Methods work as usual:

func (sm *SyncMap(type K eq, type V)) Store(key K, value V) {
    sm.mu.Lock()
    sm.m[key] = value
    sm.mu.Unlock()
}

But don't forget that the type keyword is only allowed in the receiver type. For explanation, see FAQ.

Generic array lengths (unimplemented)

The original proposal also included generic array lengths. There is still an intention to support them, but I haven't implemented them yet, because this has been enough work so far. They'd work like this:

func Reverse(a *[const n]type T) {
    for i, j := 0, n-1; i < j; i, j = i+1, j-1 {
        a[i], a[j] = a[j], a[i]
    }
}

And that's all! Happy hacking!

FAQ

Is this an officially accepted proposal?

No! Enjoy it, experiment with it, and don't complain about the syntax ;). Eh, you can, but you know, don't overdo it.

Does this work?

Yep! There's only one limitation: it only translates a single file. And there's only one unimplemented feature: generic array lengths.

What are the advantages of this syntax?

Most proposals propose a syntax that introduces another pair of parentheses in function declarations, like this:

func Map(type T, U)(a []T, f func(T) U) []U {
    // ...
}

There are four main advantages of my syntax compared to the other proposals:

  1. It's clear where a type parameter gets inferred. In my proposal concrete type of a type parameter gets inferred exactly where the type keyword is. With other proposals, it's not clear where it gets inferred and if it can be inferred at all.
  2. It's clear whether a type parameter must be specified manually by the caller. In my proposal, if a type parameter is unnamed, it must be specified by the caller manually. Otherwise, it gets inferred from an argument. There is never a choice between specifying and inferring. In other proposals, it's not clear when the caller must specify the types manually and when they can be inferred, because it depends on the power of the type-checker.
  3. Fits in with built-in Go functions like make and new. The unnamed type parameters even make it possible to give a type to the built-in new function. The make function is a little more funky, though. It would also require function overloading.
  4. No extra parentheses. Better readability.

Furthermore, it introduces no new keywords.

What are some other advantages of this proposal?

This is to be argued, but here's what I think:

  1. Easy to understand and read. Doesn't introduce complexity.
  2. Orthogonal to other Go features. For example, these generics don't collide with interfaces. Every problem is either suitable for generics, or for interfaces, (or not none of them), but rarely suitable for both.
  3. Fast and straightforward type-checking. The type-checking is super simple. Just substitute a concrete type for a type parameter where it says type in the signature and you're good to go.

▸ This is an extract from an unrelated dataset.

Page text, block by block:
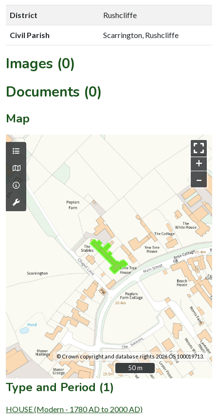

Why no type keyword in function results?

Because it would make type-checking ambiguous. Let's say that Read can be written like this:

func Read() type T {
    var x T
    fmt.Scan(&x)
    return x
}

Now, what types should it read here?

name := Read()
age := Read()
fmt.Printf("%s is %d years old.", name, age)

Should it infer based on the %s and %d placeholders in fmt.Printf? I don't think so.

Forbidding the use of type in results forces the programmer to use unnamed type parameters when needed. They, in turn, make it possible to specify the type parameters manually for the caller.

Why is the type keyword only allowed in the receiver in methods?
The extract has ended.